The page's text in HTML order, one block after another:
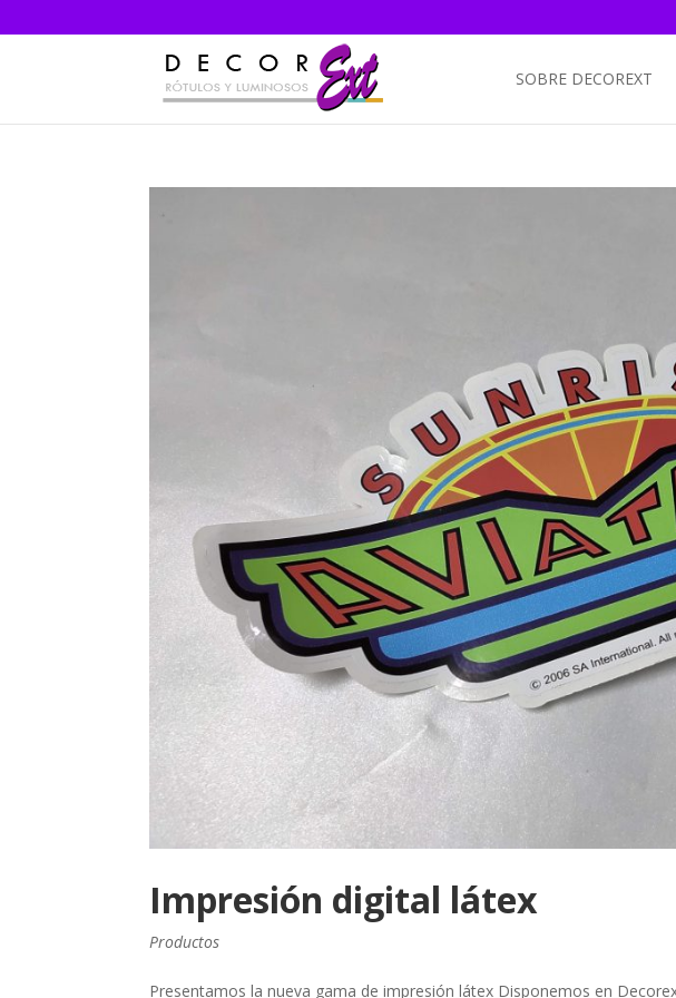
SOBRE DECOREXT
Impresión digital látex
Productos
Presentamos la nueva gama de impresión látex Disponemos en
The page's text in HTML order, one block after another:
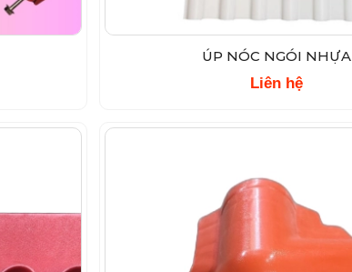
ÚP NÓC NGÓI NHỰA
Liên hệ
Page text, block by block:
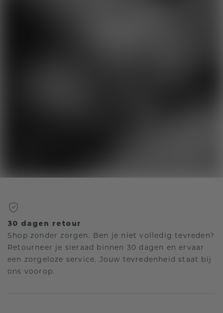
30 dagen retour
Shop zonder zorgen. Ben je niet volledig tevreden?
Retourneer je sieraad binnen 30 dagen en ervaar
een zorgeloze service. Jouw tevredenheid staat bij
ons voorop.
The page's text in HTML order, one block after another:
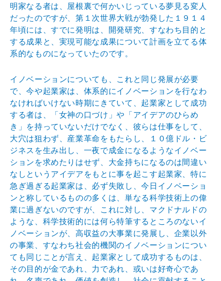
明家なる者は、屋根裏で何かいじっている夢見る変人
だったのですが、第１次世界大戦が勃発した１９１４
年頃には、すでに発明は、開発研究、すなわち目的と
する成果と、実現可能な成果について計画を立てる体
系的なものになっていたのです。
イノベーションについても、これと同じ発展が必要
で、今や起業家は、体系的にイノベーションを行なわ
なければいけない時期にきていて、起業家として成功
する者は、「女神の口づけ」や「アイデアのひらめ
き」を持っていないだけでなく、彼らは仕事をして、
大穴は狙わず、産業革命をもたらし、１０億ドル・ビ
ジネスを生み出し、一夜で成金になるようなイノベー
ションを求めたりはせず、大金持ちになるのは間違い
なしというアイデアをもとに事を起こす起業家、特に
急ぎ過ぎる起業家は、必ず失敗し、今日イノベーショ
ンと称しているものの多くは、単なる科学技術上の偉
業に過ぎないのですが、これに対し、マクドナルドの
ような、科学技術的には何ら特筆するところのないイ
ノベーションが、高収益の大事業に発展し、企業以外
の事業、すなわち社会的機関のイノベーションについ
ても同じことが言え、起業家として成功するものは、
その目的が金であれ、力であれ、或いは好奇心であ
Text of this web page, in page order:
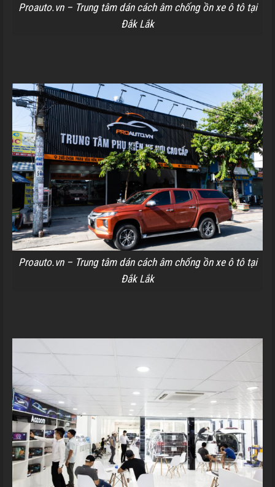
Proauto.vn – Trung tâm dán cách âm chống ồn xe ô tô tại
Đắk Lắk
Proauto.vn – Trung tâm dán cách âm chống ồn xe ô tô tại
Đắk Lắk
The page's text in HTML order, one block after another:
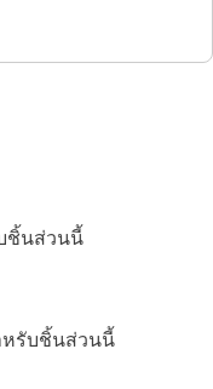
ชิ้นส่วนนี้
หรับชิ้นส่วนนี้
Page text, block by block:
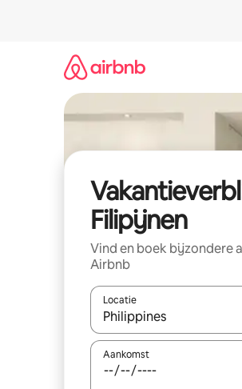
Filipijnen
Vind en boek bijzondere
Airbnb
Locatie
Wanneer er resultaten
Aankomst
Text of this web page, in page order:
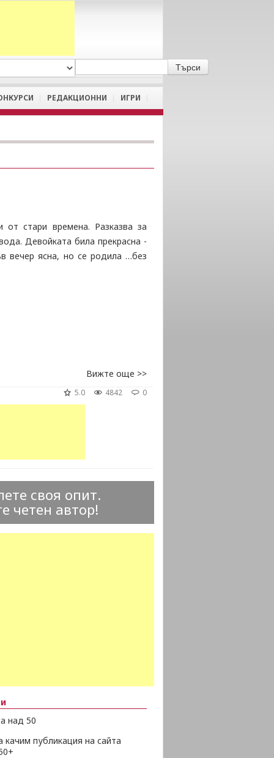
РЕДАКЦИОННИ ИГРИ
стари времена. Разказва за
Девойката била прекрасна -
вечер ясна, но се родила …без
Вижте още >>
0
4842
5.0
своя опит.
четен автор!
над 50
качим публикация на сайта
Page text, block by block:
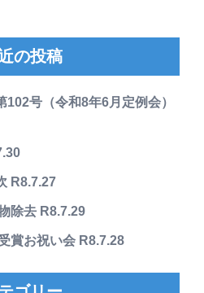
の投稿
号（令和8年6月定例会）
R8.7.27
除去 R8.7.29
賞お祝い会 R8.7.28
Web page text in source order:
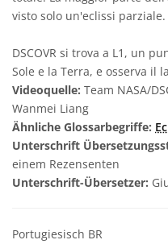
visto solo un'eclissi parziale.
DSCOVR si trova a L1, un
Sole e la Terra, e osserva il
Videoquelle: Team NASA/
Wanmei Liang
Ähnliche Glossarbegriffe:
Unterschrift
einem Rezensenten
Unterschrift-Übersetzer:
Portugiesisch BR
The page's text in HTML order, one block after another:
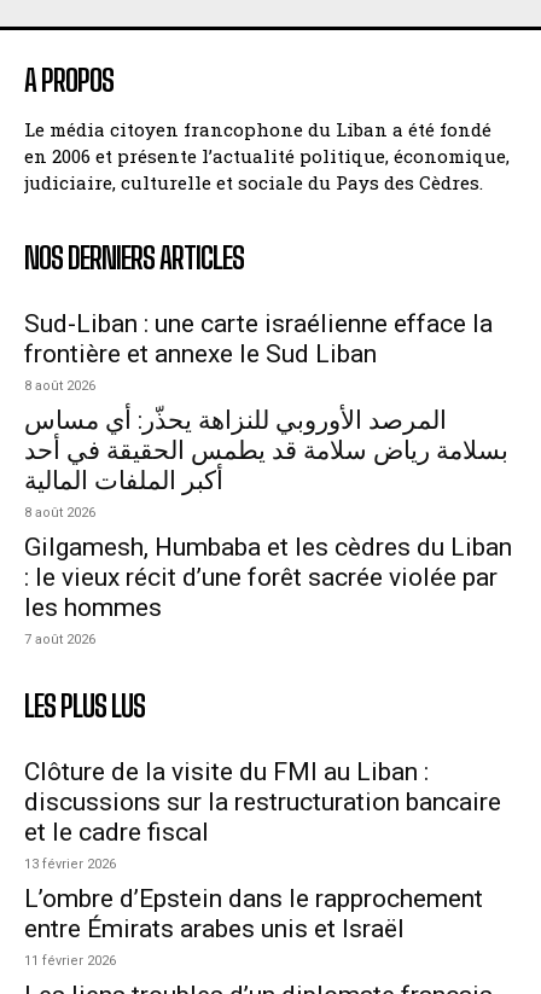
A PROPOS
Le média citoyen francophone du Liban a été fondé
en 2006 et présente l’actualité politique, économique,
judiciaire, culturelle et sociale du Pays des Cèdres.
NOS DERNIERS ARTICLES
Sud-Liban : une carte israélienne efface la
frontière et annexe le Sud Liban
8 août 2026
المرصد الأوروبي للنزاهة يحذّر: أي مساس
بسلامة رياض سلامة قد يطمس الحقيقة في أحد
أكبر الملفات المالية
8 août 2026
Gilgamesh, Humbaba et les cèdres du Liban
: le vieux récit d’une forêt sacrée violée par
les hommes
7 août 2026
LES PLUS LUS
Clôture de la visite du FMI au Liban :
discussions sur la restructuration bancaire
et le cadre fiscal
13 février 2026
L’ombre d’Epstein dans le rapprochement
entre Émirats arabes unis et Israël
11 février 2026
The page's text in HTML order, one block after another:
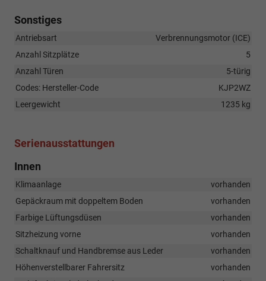
Sonstiges
Antriebsart
Verbrennungsmotor (ICE)
Anzahl Sitzplätze
5
Anzahl Türen
5-türig
Codes: Hersteller-Code
KJP2WZ
Leergewicht
1235 kg
Serienausstattungen
Innen
Klimaanlage
vorhanden
Gepäckraum mit doppeltem Boden
vorhanden
Farbige Lüftungsdüsen
vorhanden
Sitzheizung vorne
vorhanden
Schaltknauf und Handbremse aus Leder
vorhanden
Höhenverstellbarer Fahrersitz
vorhanden
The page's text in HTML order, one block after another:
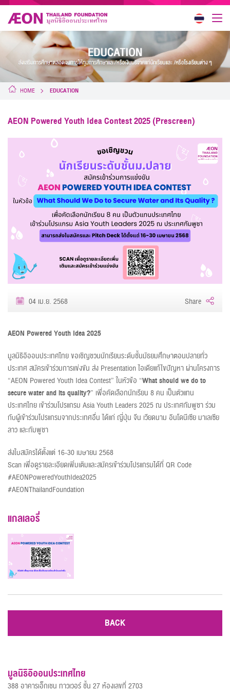
HOME EDUCATION
AEON Powered Youth Idea Contest 2025 (Prescreen)
04 เม.ย. 2568 Share
AEON Powered Youth Idea 2025
มูลนิธิอิออนประเทศไทย ขอเชิญชวนนักเรียนระดับชั้นมัธยมศึกษาตอนปลายทั่ว
ประเทศ สมัครเข้าร่วมการแข่งขัน ส่ง Presentation ไอเดียแก้ไขปัญหา ผ่านโครงการ
“AEON Powered Youth Idea Contest” ในหัวข้อ “What should we do to
secure water and its quality?” เพื่อคัดเลือกนักเรียน 8 คน เป็นตัวแทน
ประเทศไทย เข้าร่วมโปรแกรม Asia Youth Leaders 2025 ณ ประเทศกัมพูชา ร่วม
กับผู้เข้าร่วมโปรแกรมจากประเทศอื่น ได้แก่ ญี่ปุ่น จีน เวียดนาม อินโดนีเซีย มาเลเซีย
ลาว และกัมพูชา
ส่งใบสมัครได้ตั้งแต่ 16-30 เมษายน 2568
Scan เพื่อดูรายละเอียดเพิ่มเติมและสมัครเข้าร่วมโปรแกรมได้ที่ QR Code
#AEONPoweredYouthIdea2025
#AEONThailandFoundation
แกลเลอรี่
BACK
มูลนิธิอิออนประเทศไทย
388 อาคารเอ็กเชน ทาวเวอร์ ชั้น 27 ห้องเลขที่ 2703

TASK — Begin at the first line of the records and please reproduce every line exactly through the one containing "ンと称しているものの多くは、単なる科学技術上の偉", leaving all pictures out.

EXPECTED ANSWER —
The page's text in HTML order, one block after another:
SOBRE DECOREXT
Impresión digital látex
Productos
Presentamos la nueva gama de impresión látex Disponemos en
The page's text in HTML order, one block after another:
ÚP NÓC NGÓI NHỰA
Liên hệ
Page text, block by block:
30 dagen retour
Shop zonder zorgen. Ben je niet volledig tevreden?
Retourneer je sieraad binnen 30 dagen en ervaar
een zorgeloze service. Jouw tevredenheid staat bij
ons voorop.
The page's text in HTML order, one block after another:
明家なる者は、屋根裏で何かいじっている夢見る変人
だったのですが、第１次世界大戦が勃発した１９１４
年頃には、すでに発明は、開発研究、すなわち目的と
する成果と、実現可能な成果について計画を立てる体
系的なものになっていたのです。
イノベーションについても、これと同じ発展が必要
で、今や起業家は、体系的にイノベーションを行なわ
なければいけない時期にきていて、起業家として成功
する者は、「女神の口づけ」や「アイデアのひらめ
き」を持っていないだけでなく、彼らは仕事をして、
大穴は狙わず、産業革命をもたらし、１０億ドル・ビ
ジネスを生み出し、一夜で成金になるようなイノベー
ションを求めたりはせず、大金持ちになるのは間違い
なしというアイデアをもとに事を起こす起業家、特に
急ぎ過ぎる起業家は、必ず失敗し、今日イノベーショ
ンと称しているものの多くは、単なる科学技術上の偉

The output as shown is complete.